I don’t mean to single Blakely out. He’s not the only writer to woefully misrepresent America’s culture-war history. Plus, I’m not saying that historians can’t cut off their arguments at some reasonable point. We don’t all need to always write about everything. I get that. In a case like this, however, ignoring the vital and intensely relevant precursors to the 1970s history is not okay. We end up with a misleading notion of the genealogy of conservative outrage. We end up thinking we understand something we haven’t really even begun to understand.

Leave a comment


  1. In Bryan’s era doesn’t much of the anti-college elite lashback have to do with the “regionalist” quality of the populism of the day? State and regional politicians who ruled by dint of their class, traditional family associations, or business ties felt the threat of the new “managerial elites” coming out of the Ivies with scientific and “European” ideas in an increasingly modern, bureaucratic state that was really defined by FDR, who seared it into the conservative imagination. Wilkie’s run against Roosevelt traded on this kind of regional and class antagonism which resembles in many respects the battle between old and new men that has taken many forms in Anglo cultures for maybe a good five centuries. The “traditional romance and undefinable ‘art'” of baseball versus “Sabremetrics” is the same thing — Favre the hothead southern Catholic gunslinger who abused drink, drugs, and women versus preternaturally calm, calculated, Northern Puritan Rodgers. The conservative mind fears and resents the rationalizing, disenchanting transformations of society that expose much of the “Traditional” as a cesspool of ignorance, superstition, bigotry, parochialism and unearned merit.
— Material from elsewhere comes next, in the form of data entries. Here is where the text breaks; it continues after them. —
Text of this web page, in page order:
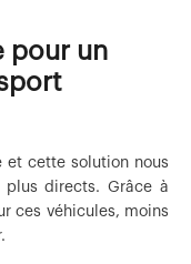
pour un
et cette solution nous
directs. Grâce à
ces véhicules, moins
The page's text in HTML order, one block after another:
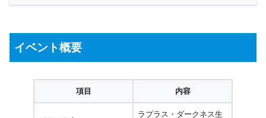
イベント概要
項目 内容
ラプラス・ダークネス生
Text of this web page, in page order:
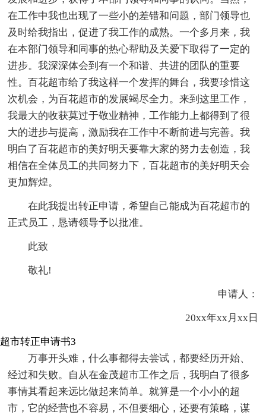
在工作中我也出现了一些小的差错和问题，部门领导也
及时给我指出，促进了我工作的成熟。一个多月来，我
在本部门领导和同事的热心帮助及关爱下取得了一定的
进步。我深深体会到有一个和谐、共进的团队的重要
性。百花超市给了我这样一个发挥的舞台，我要珍惜这
次机会，为百花超市的发展竭尽全力。来到这里工作，
我最大的收获莫过于敬业精神，工作能力上都得到了很
大的进步与提高，激励我在工作中不断前进与完善。我
明白了百花超市的美好明天要靠大家的努力去创造，我
相信在全体员工的共同努力下，百花超市的美好明天会
更加辉煌。
在此我提出转正申请，希望自己能成为百花超市的
正式员工，恳请领导予以批准。
此致
敬礼!
申请人：
20xx年xx月xx日
超市转正申请书3
万事开头难，什么事都得去尝试，都要经历开始、
经过和失败。自从在金茂超市工作之后，我明白了很多
事情其看起来远比做起来简单。就算是一个小小的超
市，它的经营也不容易，不但要细心，还要有策略，谋
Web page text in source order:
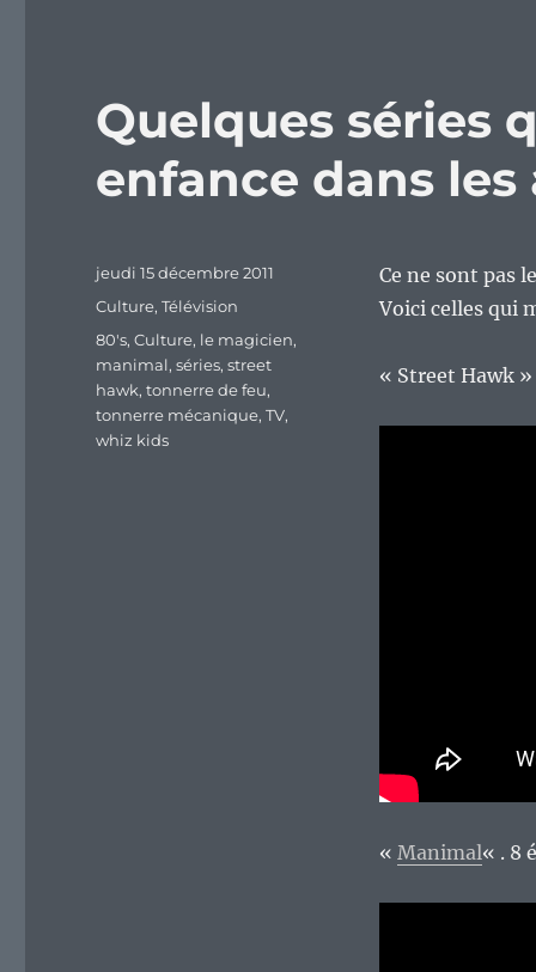
Quelques séries
enfance dans les
Ce ne sont pas
Voici celles qui
« Street Hawk »
« Manimal« . 8
Publié
jeudi 15 décembre 2011
Catégories
Culture,Télévision
Étiquettes
80's,Culture, le magicien,
manimal,séries,street
hawk,tonnerre de feu,
tonnerre mécanique,TV,
whiz kids
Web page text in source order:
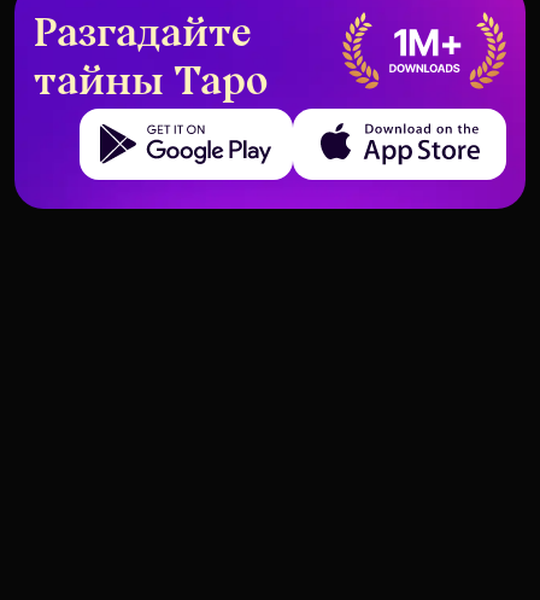
Разгадайте
тайны Таро
Get it on Google Play Download on the App Store
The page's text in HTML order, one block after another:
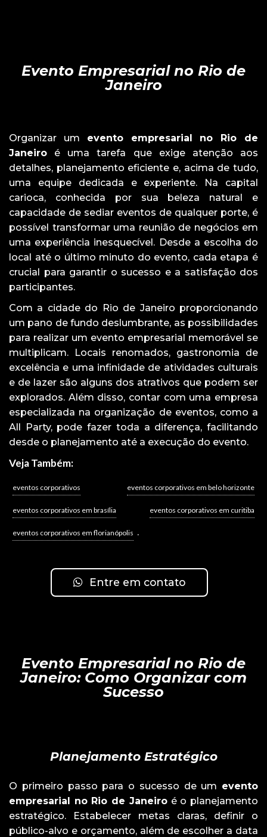
Evento Empresarial no Rio de
Janeiro
Organizar um evento empresarial no Rio de
Janeiro é uma tarefa que exige atenção aos
detalhes, planejamento eficiente e, acima de tudo,
uma equipe dedicada e experiente. Na capital
carioca, conhecida por sua beleza natural e
capacidade de sediar eventos de qualquer porte, é
possível transformar uma reunião de negócios em
uma experiência inesquecível. Desde a escolha do
local até o último minuto do evento, cada etapa é
crucial para garantir o sucesso e a satisfação dos
participantes.
Com a cidade do Rio de Janeiro proporcionando
um pano de fundo deslumbrante, as possibilidades
para realizar um evento empresarial memorável se
multiplicam. Locais renomados, gastronomia de
excelência e uma infinidade de atividades culturais
e de lazer são alguns dos atrativos que podem ser
explorados. Além disso, contar com uma empresa
especializada na organização de eventos, como a
All Party, pode fazer toda a diferença, facilitando
desde o planejamento até a execução do evento.
Veja Também:
eventos corporativos eventos corporativos em belo horizonte
eventos corporativos em brasília eventos corporativos em curitiba
eventos corporativos em florianópolis .
Entre em contato
Evento Empresarial no Rio de
Janeiro: Como Organizar com
Sucesso
Planejamento Estratégico
O primeiro passo para o sucesso de um evento
empresarial no Rio de Janeiroé o planejamento
estratégico. Estabelecer metas claras, definir o
público-alvo e orçamento, além de escolher a data
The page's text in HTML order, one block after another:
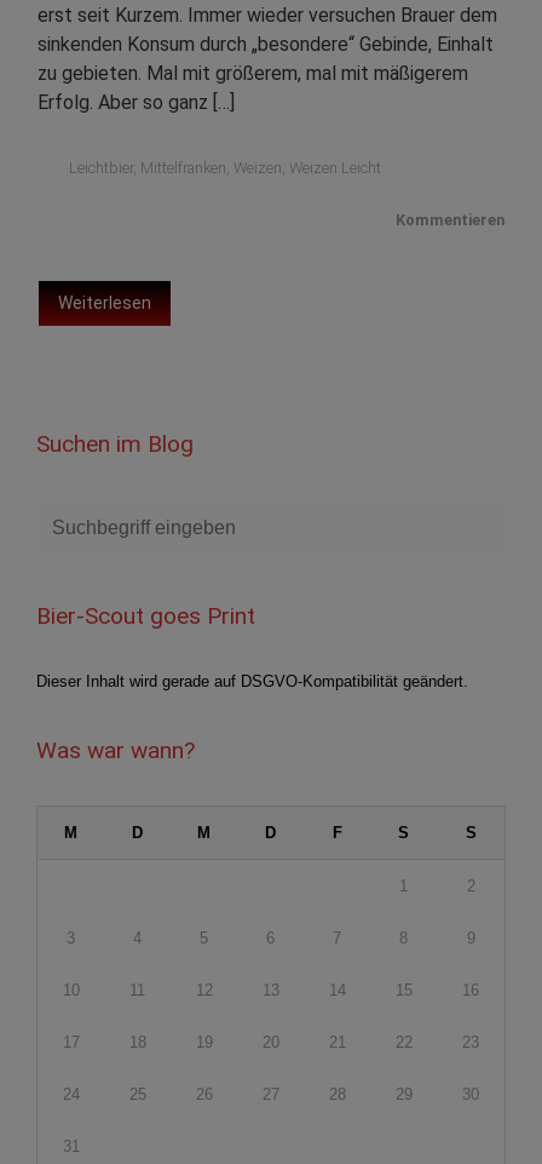
erst seit Kurzem. Immer wieder versuchen Brauer dem
sinkenden Konsum durch „besondere“ Gebinde, Einhalt
zu gebieten. Mal mit größerem, mal mit mäßigerem
Erfolg. Aber so ganz […]
Leichtbier, Mittelfranken Weizen Weizen Leicht
Kommentieren
Weiterlesen
Suchen im Blog
Bier-Scout goes Print
Dieser Inhalt wird gerade auf DSGVO-Kompatibilität geändert.
Was war wann?
M D M D F S S
1 2
3 4 5 6 7 8 9
10 11 12 13 14 15 16
17 18 19 20 21 22 23
24 25 26 27 28 29 30
31
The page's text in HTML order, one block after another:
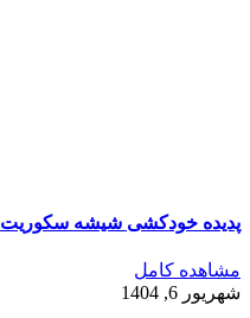
پدیده خودکشی شیشه سکوریت
مشاهده کامل
شهریور 6, 1404
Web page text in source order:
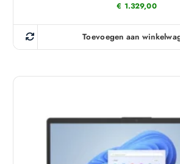
€ 1.329,00
Toevoegen aan
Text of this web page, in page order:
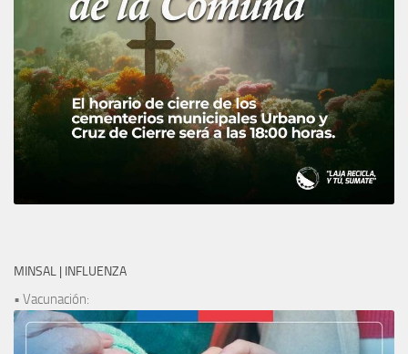
MINSAL | INFLUENZA
• Vacunación:
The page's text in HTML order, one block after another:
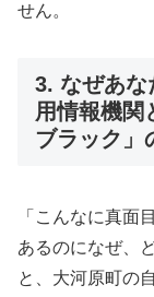
せん。
3. なぜあな
用情報機関
ブラック」
「こんなに真面
あるのになぜ、
と、大河原町の
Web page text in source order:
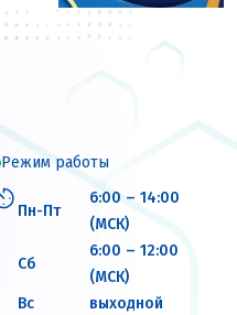
Режим работы
Пн-Пт
6:00 – 14:00
(МСК)
Сб
6:00 – 12:00
(МСК)
Вс
выходной
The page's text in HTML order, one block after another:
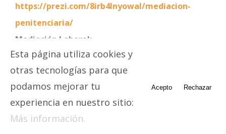
https://prezi.com/8irb4lnyowal/mediacion-
penitenciaria/
Mediación Laboral:
https://prezi.com/l0zmk1ttr70d/mediacion-
laboral/
https://prezi.com/9uvpnuqmcnvd/mediacion-
laboral/
Esta página utiliza cookies y
otras tecnologías para que
podamos mejorar tu
experiencia en nuestro sitio:
Más información.
Acepto Rechazar
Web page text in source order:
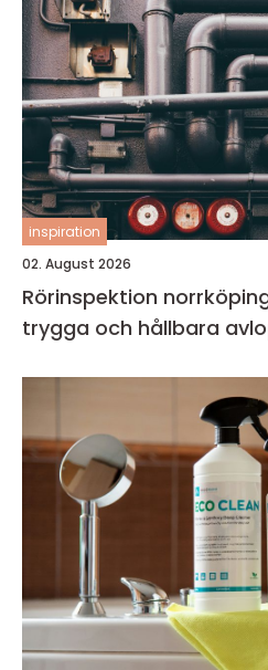
inspiration
02. August 2026
Rörinspektion norrköping så
trygga och hållbara
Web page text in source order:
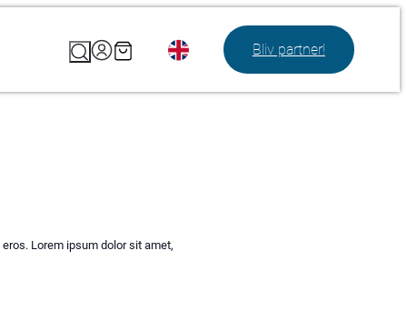
Search Bliv partner!
Lorem ipsum dolor sit amet,
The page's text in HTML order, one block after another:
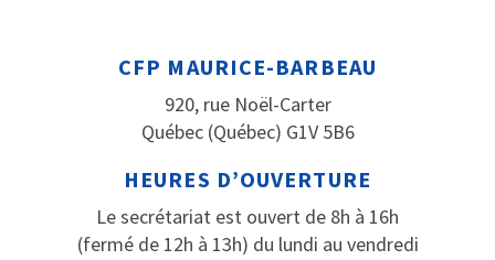
CFP MAURICE-BARBEAU
920, rue Noël-Carter
Québec (Québec) G1V 5B6
HEURES D’OUVERTURE
Le secrétariat est ouvert de 8h à 16h
(fermé de 12h à 13h) du lundi au vendredi
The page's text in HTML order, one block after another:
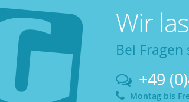
Wir
Bei
+49
Montag bis
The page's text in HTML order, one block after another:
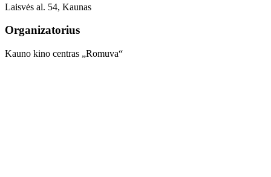
Laisvės al. 54, Kaunas
Organizatorius
Kauno kino centras „Romuva“
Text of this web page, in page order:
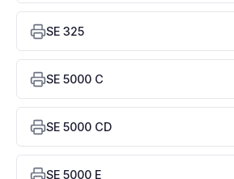
SE 325
SE 5000 C
SE 5000 CD
SE 5000 E
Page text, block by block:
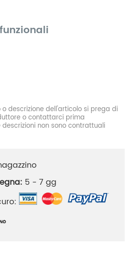
descrizione dell'articolo si prega di
o contattarci prima
non sono contrattuali
5 - 7 gg
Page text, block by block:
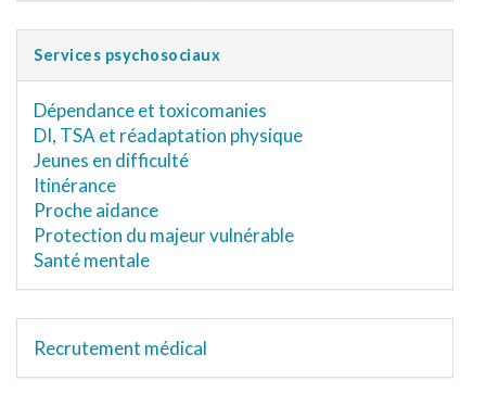
Services psychosociaux
Dépendance et toxicomanies
DI, TSA et réadaptation physique
Jeunes en difficulté
Itinérance
Proche aidance
Protection du majeur vulnérable
Santé mentale
Recrutement médical
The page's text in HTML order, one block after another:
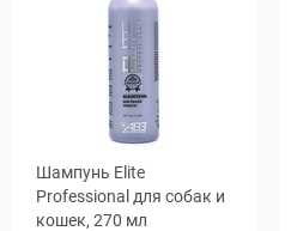
Шампунь Elite
Professional для собак и
кошек, 270 мл
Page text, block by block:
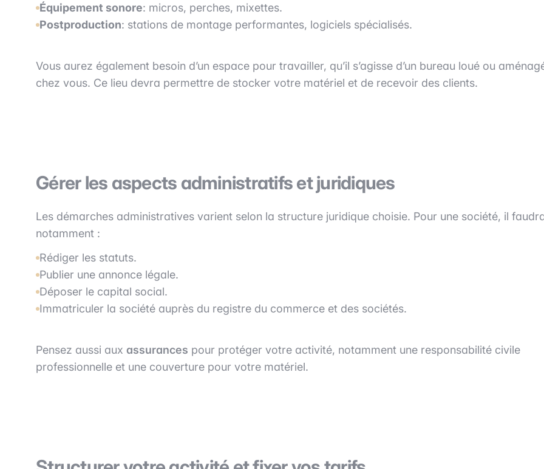
Équipement sonore: micros, perches, mixettes.
Postproduction: stations de montage performantes, logiciels spécialisés.
Vous aurez également besoin d’un espace pour travailler, qu’il s’agisse d’un bureau loué ou
chez vous. Ce lieu devra permettre de stocker votre matériel et de recevoir des clients.
Gérer les aspects administratifs et juridiques
Les démarches administratives varient selon la structure juridique choisie. Pour une société, il
notamment :
Rédiger les statuts.
Publier une annonce légale.
Déposer le capital social.
Immatriculer la société auprès du registre du commerce et des sociétés.
Pensez aussi aux assurances pour protéger votre activité, notamment une responsabilité civile
professionnelle et une couverture pour votre matériel.
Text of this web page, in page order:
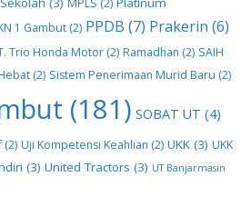
MPLS (2)
1 Gambut (2) PPDB (7) Prakerin (6)
Trio Honda Motor (2) Ramadhan (2) SAIH
(2) Sistem Penerimaan Murid Baru (2)
(181) SOBAT UT (4)
(2) Uji Kompetensi Keahlian (2) UKK (3) UKK
(3) United Tractors (3) UT Banjarmasin
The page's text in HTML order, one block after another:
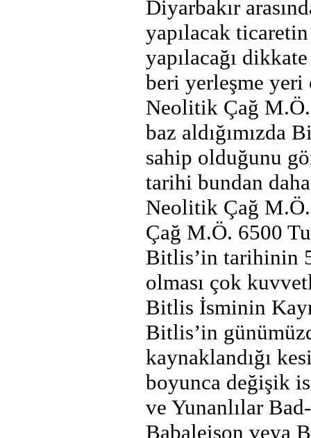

  2. “Most powerfully, he notices that conservatives seem to mistake a very small segment of higher education for the higher-educational landscape as a whole.” Adam, can you please specify what you mean by “a very small segment of higher education?” What is the small segment?

    • In general, when pundits talk about “American higher education,” they usually only really refer to trends at elite schools. Armchair culture-war watchers tend to extrapolate from Harvard, Stanford, Chicago, and similar schools that are actually radically different from the vast majority of post-secondary schools. Elite institutions are not only not the whole story, but actually a very different story from most people’s experience with higher ed. Nevertheless, for a variety of reasons people use them to make claims about higher-ed as a whole. I plead guilty. In my upcoming book about evangelical higher ed, I took a flagship approach. I studied the archives of eight leading schools, and from that information I talked about evangelical higher ed as a whole.
      When it comes to journalists, the trend gets even worse. They tend to look at goings-on at only a very few elite schools and ring alarm bells about trends in “higher ed.” The truth is that there really isn’t too much we can say about higher ed in general, because the vast number of institutions makes most generalizations pointless.

  3. There is also s tendency to treat the humanities in flagship schools or just any big “secular” university as influential hotbeds of menacing Leftist and “postmodern” ideologists. In fact American humanities departments are full of the last limousine liberals whose tenure lines have been steadily replaced by heavily exploited contract teaching labour — that’s how they staff 50-75% of their courses, as do most other departments. Often divided against each other for funding and prestige, it’s the so-called humanists in the liberal arts who least resemble the stereotypes conservatives lay in they, which are just exaggerations of how they want to see themselves: as influential progressives who are well compensated for their services. Only the latter is true and only for the outgoing generation.